- Opening Delimiter -

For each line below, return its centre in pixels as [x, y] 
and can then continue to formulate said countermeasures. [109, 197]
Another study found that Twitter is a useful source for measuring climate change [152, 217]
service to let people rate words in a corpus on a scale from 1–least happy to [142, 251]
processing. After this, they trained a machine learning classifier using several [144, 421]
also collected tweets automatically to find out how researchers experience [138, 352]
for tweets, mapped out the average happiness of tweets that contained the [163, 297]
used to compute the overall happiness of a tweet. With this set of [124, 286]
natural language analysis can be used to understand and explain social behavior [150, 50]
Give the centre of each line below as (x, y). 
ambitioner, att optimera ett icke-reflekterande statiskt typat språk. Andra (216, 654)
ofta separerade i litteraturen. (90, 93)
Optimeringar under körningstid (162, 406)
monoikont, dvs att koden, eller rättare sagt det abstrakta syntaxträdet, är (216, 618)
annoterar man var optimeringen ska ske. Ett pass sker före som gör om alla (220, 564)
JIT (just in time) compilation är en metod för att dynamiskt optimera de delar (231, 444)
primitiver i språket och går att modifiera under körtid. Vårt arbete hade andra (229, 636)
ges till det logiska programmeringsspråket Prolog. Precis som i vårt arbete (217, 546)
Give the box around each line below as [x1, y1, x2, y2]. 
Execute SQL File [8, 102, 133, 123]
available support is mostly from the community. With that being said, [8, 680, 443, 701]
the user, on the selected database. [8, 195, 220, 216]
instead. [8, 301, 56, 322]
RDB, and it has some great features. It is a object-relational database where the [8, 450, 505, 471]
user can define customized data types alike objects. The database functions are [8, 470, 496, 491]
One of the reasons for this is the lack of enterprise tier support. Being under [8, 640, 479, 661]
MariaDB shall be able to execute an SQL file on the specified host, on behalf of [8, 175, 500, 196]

- Closing Delimiter -

▶ _AIM OF THE EXERCISE_
The entries above should be repeated exactly, every one of them.

▶ _ANSWER SPACE_
For each line below, return its centre in pixels as [x, y] 
and can then continue to formulate said countermeasures. [109, 197]
Another study found that Twitter is a useful source for measuring climate change [152, 217]
service to let people rate words in a corpus on a scale from 1–least happy to [142, 251]
processing. After this, they trained a machine learning classifier using several [144, 421]
also collected tweets automatically to find out how researchers experience [138, 352]
for tweets, mapped out the average happiness of tweets that contained the [163, 297]
used to compute the overall happiness of a tweet. With this set of [124, 286]
natural language analysis can be used to understand and explain social behavior [150, 50]
Give the centre of each line below as (x, y). 
ambitioner, att optimera ett icke-reflekterande statiskt typat språk. Andra (216, 654)
ofta separerade i litteraturen. (90, 93)
Optimeringar under körningstid (162, 406)
monoikont, dvs att koden, eller rättare sagt det abstrakta syntaxträdet, är (216, 618)
annoterar man var optimeringen ska ske. Ett pass sker före som gör om alla (220, 564)
JIT (just in time) compilation är en metod för att dynamiskt optimera de delar (231, 444)
primitiver i språket och går att modifiera under körtid. Vårt arbete hade andra (229, 636)
ges till det logiska programmeringsspråket Prolog. Precis som i vårt arbete (217, 546)
Give the box around each line below as [x1, y1, x2, y2]. 
Execute SQL File [8, 102, 133, 123]
available support is mostly from the community. With that being said, [8, 680, 443, 701]
the user, on the selected database. [8, 195, 220, 216]
instead. [8, 301, 56, 322]
RDB, and it has some great features. It is a object-relational database where the [8, 450, 505, 471]
user can define customized data types alike objects. The database functions are [8, 470, 496, 491]
One of the reasons for this is the lack of enterprise tier support. Being under [8, 640, 479, 661]
MariaDB shall be able to execute an SQL file on the specified host, on behalf of [8, 175, 500, 196]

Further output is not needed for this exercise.